Marla set the memo down and looked out her Senate office window at the Mall, where the actual flag, the one with the actual colors, snapped in a warm June wind above the Washington Monument. She had taken an oath to defend the Constitution of the United States. Nobody had warned her it would also involve defending the Pantone color wheel.

“Schedule a press conference,” she said.

“Already done,” Gerald said. “Also, the algae industry has issued a statement of enthusiastic support.”

“Of course they have.”

President Donald Trump had been in office for fourteen months, and in that time he had proposed, among other things, replacing the national anthem with a jingle he’d written himself, renaming the Gulf of Mexico “Trump’s Basin,” before switching to Gulf of America, and establishing a federal bureau to investigate unflattering photographs. Most of these proposals had died somewhere between announcement and paperwork. This one felt different. This one had a swatch.

The press conference at the Capitol steps drew forty journalists and one man in a full colonial costume who showed up at every event regardless of subject matter. Marla stood at the podium and kept her voice level because her father had taught her that the angrier you are, the quieter you should get.

“The flag of the United States is not a brand,” she said. “It is not a logo. It cannot be updated like a software package or refreshed like a restaurant menu. The men and women who died under that flag did not die under a color scheme. They died under a symbol. And no President, regardless of his enthusiasm for aquatic plant life, has the unilateral authority to redesign it.”

A reporter from a cable network raised his hand. “Senator, the President says the blue in the current flag technically represents royalty, which is un-American.
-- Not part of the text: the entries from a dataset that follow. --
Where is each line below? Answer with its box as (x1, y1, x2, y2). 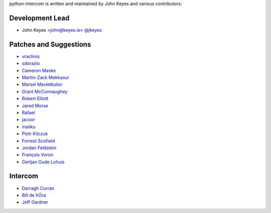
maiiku (22, 124, 36, 130)
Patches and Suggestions (9, 40, 91, 49)
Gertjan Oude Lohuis (22, 159, 65, 165)
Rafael (22, 110, 35, 116)
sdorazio (22, 60, 40, 66)
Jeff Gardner (22, 199, 49, 205)
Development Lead (9, 14, 70, 22)
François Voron (22, 152, 54, 158)
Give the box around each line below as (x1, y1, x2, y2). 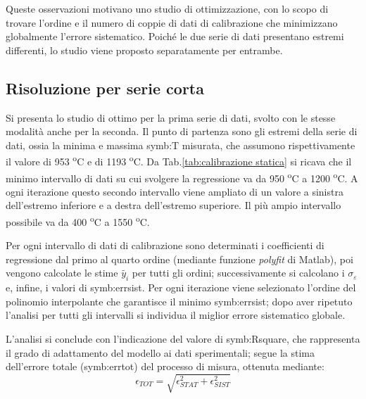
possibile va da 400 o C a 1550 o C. (6, 213, 150, 229)
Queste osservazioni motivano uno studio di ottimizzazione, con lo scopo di (6, 1, 329, 15)
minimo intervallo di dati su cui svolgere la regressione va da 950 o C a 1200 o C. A (6, 168, 358, 185)
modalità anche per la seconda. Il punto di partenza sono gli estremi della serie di (6, 124, 358, 139)
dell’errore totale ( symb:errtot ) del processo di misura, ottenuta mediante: (6, 359, 324, 374)
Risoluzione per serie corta (6, 77, 204, 99)
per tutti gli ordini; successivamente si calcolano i (132, 265, 345, 280)
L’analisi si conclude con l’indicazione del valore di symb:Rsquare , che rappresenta (6, 331, 360, 346)
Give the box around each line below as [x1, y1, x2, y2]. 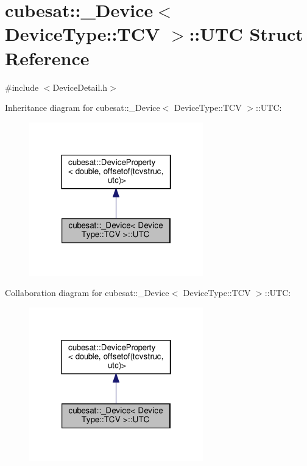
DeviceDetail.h [52, 80, 108, 93]
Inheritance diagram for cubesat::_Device [5, 101, 160, 114]
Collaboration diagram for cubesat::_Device [5, 286, 169, 299]
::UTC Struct [189, 21, 303, 46]
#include [5, 80, 39, 93]
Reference [5, 45, 90, 70]
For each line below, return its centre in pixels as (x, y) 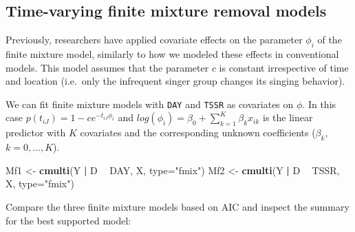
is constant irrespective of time (284, 67)
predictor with (36, 133)
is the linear (288, 117)
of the (330, 40)
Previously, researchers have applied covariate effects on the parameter (154, 40)
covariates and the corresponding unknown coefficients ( (198, 133)
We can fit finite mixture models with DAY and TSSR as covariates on (150, 104)
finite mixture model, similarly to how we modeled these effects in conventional (172, 54)
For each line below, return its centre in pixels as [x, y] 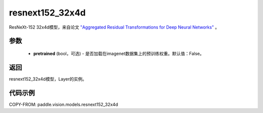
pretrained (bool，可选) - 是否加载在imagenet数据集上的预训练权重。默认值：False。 [119, 53]
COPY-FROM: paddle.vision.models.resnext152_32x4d [64, 104]
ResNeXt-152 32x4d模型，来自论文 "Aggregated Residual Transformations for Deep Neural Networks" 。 [114, 27]
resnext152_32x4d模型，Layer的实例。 [48, 79]

He says green represents the people.”

“The President also said hurricanes could be stopped with nuclear bombs,” Marla said. “He is not always right.”

The colonial costume man applauded. Nobody else did, but nobody needed to.

Back inside, Gerald met her with his tablet and that particular expression he wore when things had gotten worse while she was busy dealing with the original thing that was already bad.

“The White House released renderings,” he said, handing over the tablet.

The image showed the American flag with the blue canton replaced by a deep, swampy green. The stars remained white. The stripes were still red and white. It looked, Marla thought, like something a middle schooler might design in an art class the week before summer break.

“They’re calling it ‘the New Glory,'” Gerald said.

“What are the polls saying?”

“Thirty-one percent support it. Forty-four percent oppose it. Twenty-five percent have never thought about what color the flag is and seem genuinely surprised to be asked. Color-blind people are largely undecided.”

“And Congress?”

“Your side is unified against it. Their side is—” he paused, choosing the word carefully, “—processing.”

Processing meant they were checking which way the wind blew before deciding whether they’d loved the flag’s current colors their whole lives or had always thought blue was a little much.

Senator Doug Pratt of Alabama appeared on cable television that evening and said he’d always believed American colors should reflect American resources, and that while he personally preferred the green of soybean fields, he was open to the algae conversation. Senator Pratt had, three weeks earlier, delivered a floor speech praising the flag as “a sacred covenant between citizen and republic.” The clip was already circulating. Nobody who needed to be embarrassed by it was capable of embarrassment.

The constitutional question was actually straightforward. The U.S. Flag Code existed, congressional authority over national symbols was established, and no executive order could unilaterally redesign the flag any more than it could unilaterally redesign the Senate chamber. Marla’s legal team confirmed it in writing by Thursday morning, in a memo considerably shorter and more coherent than the one that had started all of this.

The difficulty was not legal. The difficulty was that the conversation was now happening at all. The difficulty was that somewhere in a suburb of Phoenix, a man was already sewing prototype New Glory flags in his garage and selling them on the internet for forty-two dollars apiece and had sold two hundred in the first day. The difficulty was that the algae industry had retained a lobbying firm, and the lobbying firm had drafted talking points describing algae green as “the color of hope, growth, and clean American waterways,” which was either ironic or audacious, depending on your familiarity with American waterways.

Marla called the Senate Majority Leader, a man named Chester Fain who had the face of a disappointed pharmacist and the political instincts of a very cautious badger.

“Chester, I need you to bring a resolution to the floor affirming the current flag design and congressional authority over national symbols.”

“Marla,” Fain said, in the tone of a man explaining rain to a child, “you know I can’t do that. Half my caucus is afraid to vote against anything the president proposes right now. It looks like opposition.”

“It is opposition. To changing the flag.”

“It looks political.”

“Chester, it is a flag. It has looked the same for sixty years. This is not a partisan issue.”

“Everything is a partisan issue,” Fain said, which was the most honest thing she’d ever heard him say.

She went around him. She drafted the resolution herself, gathered seventeen co-sponsors in a day and a half, and introduced it on the floor on a Friday afternoon when the chamber was half-empty and the news cycle was slow enough that people might actually pay attention to something that mattered.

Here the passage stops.